利用GEKKO中非零元素的L0范数/个数约束混合整数非线性优化问题
利用GEKKO中非零元素的L0范数/个数约束混合整数非线性优化问题
提问于 2021-01-23 20:01:41
我想把实现给定的非负整数值b的代价降到最小,它是从GEKKO中的两组非负整数变量x,y线性计算出来的。如果用某种方式说明了我的问题,那么b是x& y上的约束。我的代价函数是非线性的:使用条件/最小的二次函数。除了这些标准约束外,我还有一个约束,要求x中的非零元素的数量至少与x中的最大元素一样大(例如,L0-范数等于LInifity-范数)。
我现在的困难是双重的,因为我对优化和GEKKO的新手相当陌生。
- 我看到GEKKO支持numpy数组,这会使问题陈述更加简洁,但我很难让它发挥作用--导致大量的列表理解,而不是向量化操作。
- 我成功地定义了L0范数约束,GEKKO实际上与它一起运行,但是它没有找到解决方案。我认识到L0问题确实很难解决(例如组合问题),但不知何故,通过“手工”就可以很容易地找到解决方案。我只是觉得我做错了什么。
我很感激你的帮助!以下是我迄今所做的工作:
from gekko import GEKKO
import numpy as np
# Setup gekko (taken from their MINLP tutorial with more iterations).
m = GEKKO()
m.options.SOLVER = 1 # APOPT is an MINLP solver
m.solver_options = ('minlp_maximum_iterations 500',
'minlp_max_iter_with_int_sol 10',
'minlp_as_nlp 0',
'nlp_maximum_iterations 50',
'minlp_branch_method 1',
'minlp_integer_tol 0.05',
'minlp_gap_tol 0.01')
# Define variables as arrays.
y = m.Array(m.Var, (7), value=1, lb=1, ub=12, integer=True)
x = m.Array(m.Var, (18), value=0, lb=0, ub=8, integer=True)
# Example of the user-defined target values b as constraints (actually input args).
m.Equation(x[2] + y[1] == 7)
m.Equation(x[12] + y[2] == 5)
# This is the L0 constraint.
# I thought using m.Array would make this a nice definition like
# m.Equation(np.count_nonzero(x) >= np.max(x))
# but it didn't, since these numpy functions are not supported in GEKKO.
# So I defined the following , which feels wrong:
m.Equation(m.sum([int(x_i.value > 0) for x_i in x]) >= max(x_i.value for x_i in x))
# Finally, the objective function (intermediates for readability).
k = np.array([m.min2(y_i, 3) for y_i in y])
x_cost = m.Intermediate(m.sum(x * (x + 1)))
y_cost = m.Intermediate(m.sum((k - 1) * (k + 2) + 2.5 * (y - k) * (y + k - 3)))
m.Obj(x_cost + y_cost)
# Solve.
m.solve(disp=True, debug=True)回答 1
Stack Overflow用户
回答已采纳
发布于 2021-01-24 15:18:40
Gekko使用基于梯度的求解器,因此方程不应该改变迭代到迭代。有一种方法可以得到与基于梯度的求解器兼容的非零变量的计数。下面是给出x向量的计数和最大值的另一种形式。它使用if3、max3和min3,就像在关于具有逻辑条件的建模功能的文档中发现的那样。
from gekko import GEKKO
import numpy as np
# Setup gekko (taken from their MINLP tutorial with more iterations).
m = GEKKO(remote=False)
# Define variables as arrays.
y = m.Array(m.Var, (7), value=1, lb=1, ub=12, integer=True)
x = m.Array(m.Var, (18), value=0, lb=0, ub=8, integer=True)

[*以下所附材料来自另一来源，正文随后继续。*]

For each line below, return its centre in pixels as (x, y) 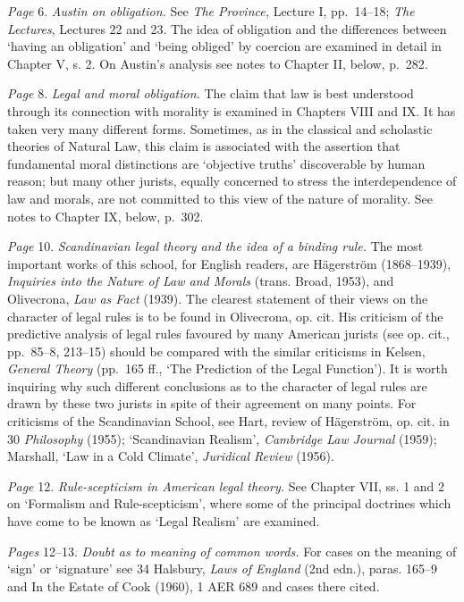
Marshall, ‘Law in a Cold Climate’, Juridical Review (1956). (171, 456)
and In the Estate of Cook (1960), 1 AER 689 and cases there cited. (194, 585)
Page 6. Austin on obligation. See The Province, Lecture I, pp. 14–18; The (211, 11)
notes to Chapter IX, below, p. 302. (105, 216)
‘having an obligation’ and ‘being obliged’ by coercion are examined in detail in (224, 46)
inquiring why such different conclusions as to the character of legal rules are (217, 385)
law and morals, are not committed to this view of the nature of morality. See (220, 198)
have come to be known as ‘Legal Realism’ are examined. (164, 521)
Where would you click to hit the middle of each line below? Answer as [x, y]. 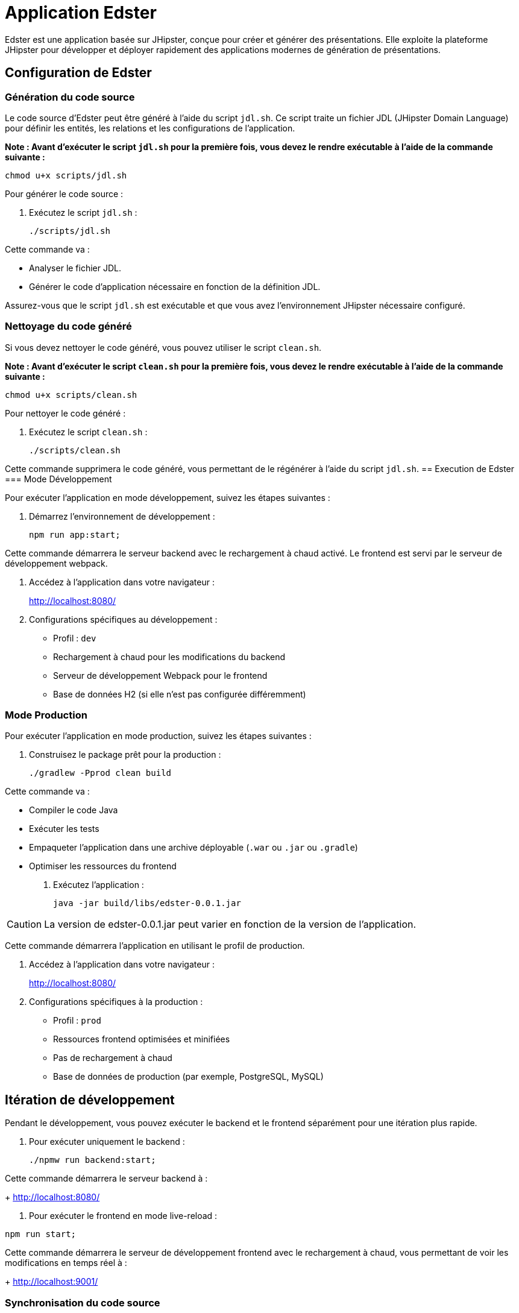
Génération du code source [70, 97]
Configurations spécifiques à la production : [116, 1002]
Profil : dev [75, 638]
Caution [24, 924]
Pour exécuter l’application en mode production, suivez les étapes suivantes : [158, 736]
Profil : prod [77, 1021]
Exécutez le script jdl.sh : [83, 212]
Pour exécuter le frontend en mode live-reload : [123, 1216]
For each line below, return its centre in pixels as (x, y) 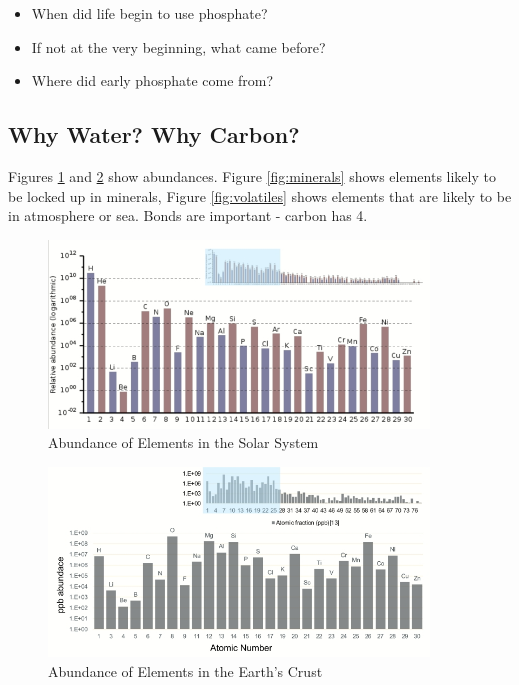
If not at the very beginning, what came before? (178, 46)
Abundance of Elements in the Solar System (183, 442)
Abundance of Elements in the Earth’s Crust (185, 671)
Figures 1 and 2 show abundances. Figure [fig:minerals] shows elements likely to (252, 175)
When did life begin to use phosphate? (149, 13)
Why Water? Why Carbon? (154, 134)
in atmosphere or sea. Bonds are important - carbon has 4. (188, 215)
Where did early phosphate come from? (152, 80)
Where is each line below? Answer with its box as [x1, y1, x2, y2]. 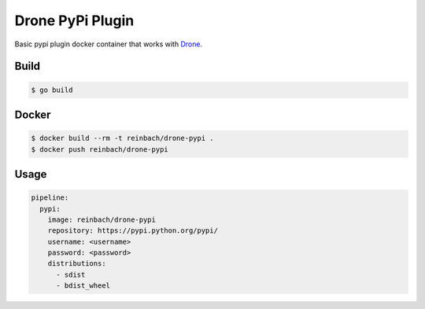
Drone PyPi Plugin [14, 12, 135, 29]
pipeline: [31, 193, 69, 202]
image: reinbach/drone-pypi [47, 215, 157, 224]
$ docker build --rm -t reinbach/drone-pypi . [31, 134, 214, 143]
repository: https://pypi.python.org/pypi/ [47, 226, 218, 235]
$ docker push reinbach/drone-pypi [31, 145, 168, 153]
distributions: [47, 259, 106, 268]
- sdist [56, 270, 86, 279]
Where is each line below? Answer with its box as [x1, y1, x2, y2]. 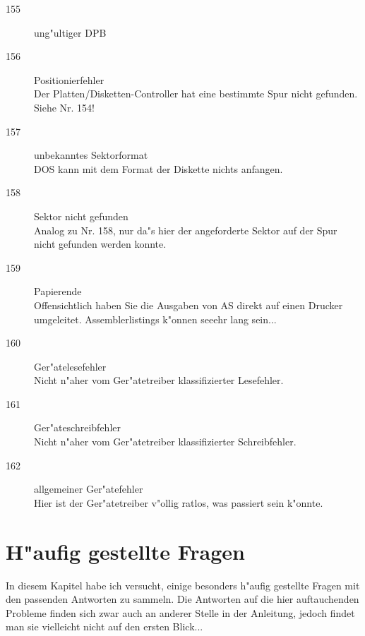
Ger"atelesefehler [34, 359, 107, 373]
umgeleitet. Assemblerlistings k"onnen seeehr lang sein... [34, 311, 277, 326]
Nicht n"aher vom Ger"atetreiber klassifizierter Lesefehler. [34, 373, 284, 388]
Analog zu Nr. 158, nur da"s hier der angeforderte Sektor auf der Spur [34, 222, 337, 237]
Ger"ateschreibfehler [34, 420, 121, 435]
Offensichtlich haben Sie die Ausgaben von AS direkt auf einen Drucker [34, 297, 343, 312]
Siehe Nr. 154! [34, 100, 95, 114]
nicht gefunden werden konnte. [34, 236, 167, 251]
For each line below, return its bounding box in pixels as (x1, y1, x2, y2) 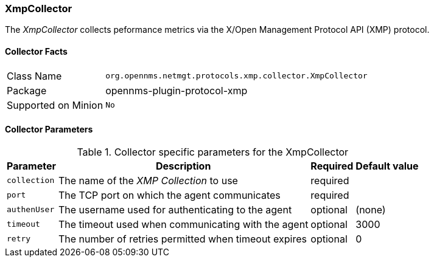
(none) (355, 203, 386, 216)
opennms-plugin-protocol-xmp (105, 84, 248, 97)
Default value (355, 159, 419, 172)
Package (7, 84, 47, 97)
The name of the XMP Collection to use (58, 174, 238, 187)
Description (155, 159, 211, 172)
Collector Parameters (5, 124, 93, 135)
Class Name (7, 69, 62, 82)

# Example of the user-defined target values b as constraints (actually input args).
m.Equation(x[2] + y[1] == 7)
m.Equation(x[12] + y[2] == 5)
# This is the L0 constraint.
# m.Equation(np.count_nonzero(x) >= np.max(x))
eps = 0.05 # decision point for a "zero" value
count = m.sum([m.if3(x_i-eps,0,1) for x_i in x])
max_x = 0
for x_i in x:
max_x = m.Intermediate(m.max3(max_x,x_i))

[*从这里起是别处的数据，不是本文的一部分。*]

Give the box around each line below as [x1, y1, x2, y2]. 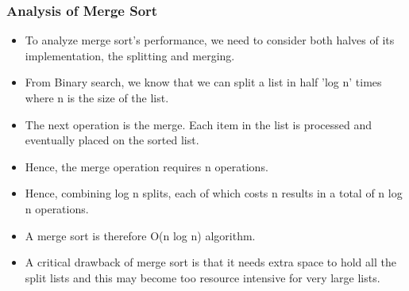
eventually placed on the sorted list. [25, 132, 199, 148]
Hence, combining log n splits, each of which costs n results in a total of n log [25, 185, 403, 201]
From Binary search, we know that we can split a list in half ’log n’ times [25, 74, 382, 90]
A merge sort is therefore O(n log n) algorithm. [25, 227, 256, 243]
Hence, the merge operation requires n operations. [25, 158, 268, 174]
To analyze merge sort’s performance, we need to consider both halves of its [25, 32, 395, 48]
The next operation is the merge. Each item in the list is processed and [25, 116, 372, 132]
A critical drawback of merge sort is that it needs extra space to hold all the [25, 254, 396, 270]
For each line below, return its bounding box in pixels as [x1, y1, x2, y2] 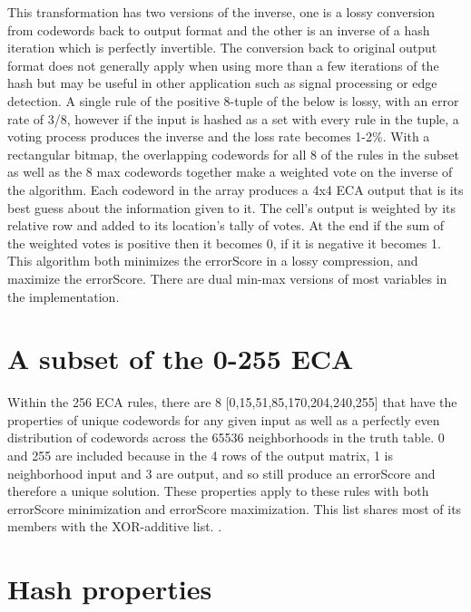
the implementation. [7, 287, 120, 306]
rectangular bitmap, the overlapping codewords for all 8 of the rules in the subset [7, 144, 459, 163]
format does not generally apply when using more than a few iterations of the [7, 55, 439, 74]
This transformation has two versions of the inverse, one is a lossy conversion [7, 3, 436, 21]
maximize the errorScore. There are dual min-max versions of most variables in [7, 268, 447, 287]
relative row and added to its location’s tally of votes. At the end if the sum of [7, 216, 445, 235]
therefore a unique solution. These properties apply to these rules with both [7, 481, 429, 500]
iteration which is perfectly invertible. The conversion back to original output [7, 38, 437, 57]
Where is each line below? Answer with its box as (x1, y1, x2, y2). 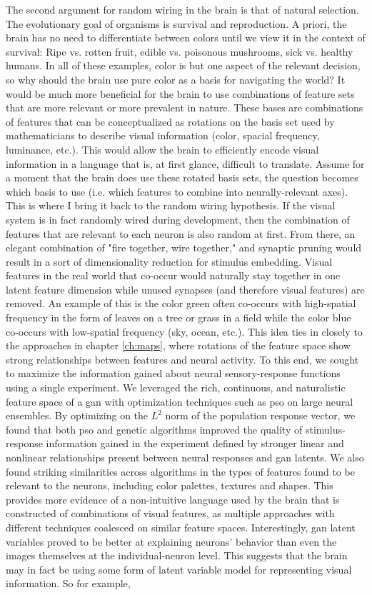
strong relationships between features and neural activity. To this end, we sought (6, 351, 359, 366)
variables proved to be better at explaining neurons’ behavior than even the (6, 534, 337, 549)
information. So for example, (6, 576, 131, 591)
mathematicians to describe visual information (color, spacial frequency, (6, 128, 320, 143)
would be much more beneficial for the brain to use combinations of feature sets (6, 86, 355, 101)
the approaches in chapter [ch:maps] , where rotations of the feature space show (6, 338, 351, 353)
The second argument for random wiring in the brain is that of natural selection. (6, 2, 359, 16)
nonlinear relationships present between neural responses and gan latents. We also (6, 450, 364, 464)
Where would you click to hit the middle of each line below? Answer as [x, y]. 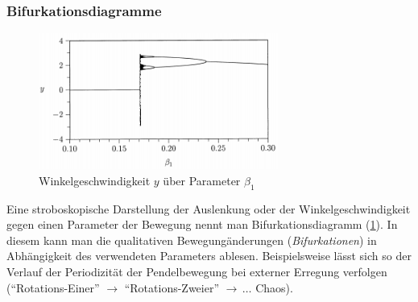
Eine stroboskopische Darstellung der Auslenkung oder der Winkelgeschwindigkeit [209, 208]
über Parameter [202, 180]
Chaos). [274, 287]
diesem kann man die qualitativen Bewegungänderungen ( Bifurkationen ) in [192, 240]
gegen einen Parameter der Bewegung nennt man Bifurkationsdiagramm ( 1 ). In [202, 224]
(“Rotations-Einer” [53, 287]
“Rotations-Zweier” [172, 287]
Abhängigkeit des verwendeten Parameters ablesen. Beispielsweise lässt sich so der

m.Equation(count >= max_x)
# Finally, the objective function (intermediates for readability).
k = np.array([m.min3(y_i, 3) for y_i in y])
x_cost = m.Intermediate(m.sum(x * (x + 1)))

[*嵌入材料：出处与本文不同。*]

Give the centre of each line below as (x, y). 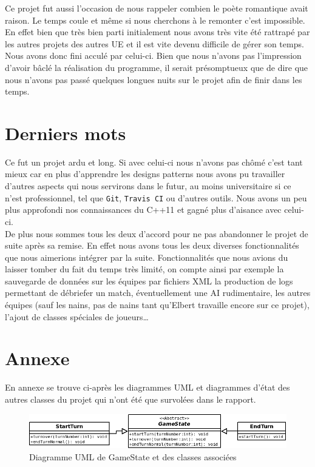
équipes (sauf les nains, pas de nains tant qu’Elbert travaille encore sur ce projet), (157, 305)
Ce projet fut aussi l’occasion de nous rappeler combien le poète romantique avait (157, 8)
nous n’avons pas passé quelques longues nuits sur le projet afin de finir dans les (154, 79)
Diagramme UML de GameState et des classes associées (133, 456)
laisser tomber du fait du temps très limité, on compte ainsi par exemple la (144, 269)
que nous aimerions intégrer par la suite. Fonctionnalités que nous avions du (147, 257)
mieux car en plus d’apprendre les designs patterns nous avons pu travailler (145, 174)
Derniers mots (66, 133)
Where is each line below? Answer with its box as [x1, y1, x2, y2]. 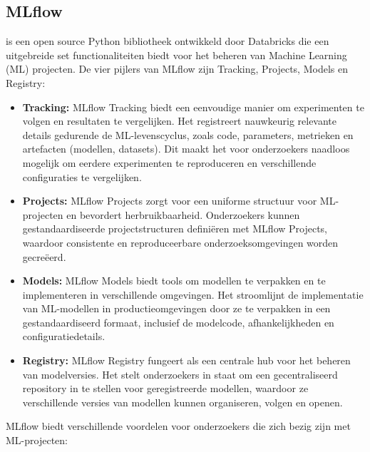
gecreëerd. [22, 249, 66, 264]
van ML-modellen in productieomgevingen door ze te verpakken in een [22, 301, 331, 316]
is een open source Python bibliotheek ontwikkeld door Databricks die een [6, 34, 329, 48]
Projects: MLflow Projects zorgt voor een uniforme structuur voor [22, 193, 317, 208]
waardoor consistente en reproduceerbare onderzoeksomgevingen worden [22, 235, 339, 250]
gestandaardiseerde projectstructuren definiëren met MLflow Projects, [22, 221, 328, 236]
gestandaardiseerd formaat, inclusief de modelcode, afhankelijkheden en [22, 314, 334, 329]
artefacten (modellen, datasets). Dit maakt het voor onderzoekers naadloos [22, 141, 350, 156]
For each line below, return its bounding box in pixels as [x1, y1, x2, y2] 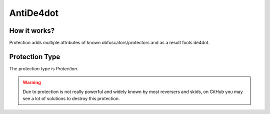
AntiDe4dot [9, 7, 59, 18]
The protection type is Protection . [9, 65, 78, 72]
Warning [22, 80, 41, 86]
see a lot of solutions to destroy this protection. [22, 96, 120, 102]
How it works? [9, 26, 55, 35]

y_cost = m.Intermediate(m.sum((k - 1) * (k + 2) + 2.5 * (y - k) * (y + k - 3)))
m.Minimize(x_cost + y_cost)
# Solve.
m.options.SOLVER = 3 # Initialize with IPOPT
m.solve(disp=True)
m.options.SOLVER = 1 # APOPT is an MINLP solver
m.solver_options = ('minlp_maximum_iterations 500',
'minlp_max_iter_with_int_sol 10',
'minlp_as_nlp 0',
'nlp_maximum_iterations 50',
'minlp_branch_method 1',
'minlp_integer_tol 0.05',
'minlp_gap_tol 0.01')
m.solve(disp=True)我用IPOPT给出了初始化的非整数解,然后用APOPT找到了最优的整数解。这种方法使用x生成一个成功的解决方案。
>>> x
array([[0.0], [0.0], [0.0], [0.0], [0.0], [0.0], [0.0], [0.0], [0.0],
[0.0], [0.0], [0.0], [0.0], [0.0], [0.0], [0.0], [0.0], [0.0]],
dtype=object)和y
>>> y
array([[1.0], [7.0], [5.0], [1.0], [1.0], [1.0], [1.0]], dtype=object)您可能并不打算为x提供零的解决方案,因此您可能需要添加诸如m.Equation(count>=n)或更改eps=0.05之类的约束来查找非零值,或者在局部最小值时将求解器从零推开。使用m.Equation(count>=n)和eps=0.5,它找到了一个更好的解决方案:
n=3, obj=63
n=5, obj=52下面是x和y的解决方案,obj=52 (最佳解决方案)。
>>> x
array([[0.0], [1.0], [4.0], [0.0], [0.0], [0.0], [0.0], [0.0], [0.0],
[0.0], [1.0], [0.0], [2.0], [0.0], [0.0], [0.0], [1.0], [0.0]],
dtype=object)
>>> y
array([[1.0], [3.0], [3.0], [1.0], [1.0], [1.0], [1.0]], dtype=object)当一个值被计算为非零时,您可能需要调整if3中使用的minlp_integer_tol 0.05来调整值,或者需要调整作为求解器选项的minlp_integer_tol 0.05来确定整数公差。下面是带有附加不等式约束的最后一个脚本,它提供了最好的解决方案。
from gekko import GEKKO
import numpy as np
# Setup gekko (taken from their MINLP tutorial with more iterations).
m = GEKKO(remote=False)
# Define variables as arrays.
y = m.Array(m.Var, (7), value=1, lb=1, ub=12, integer=True)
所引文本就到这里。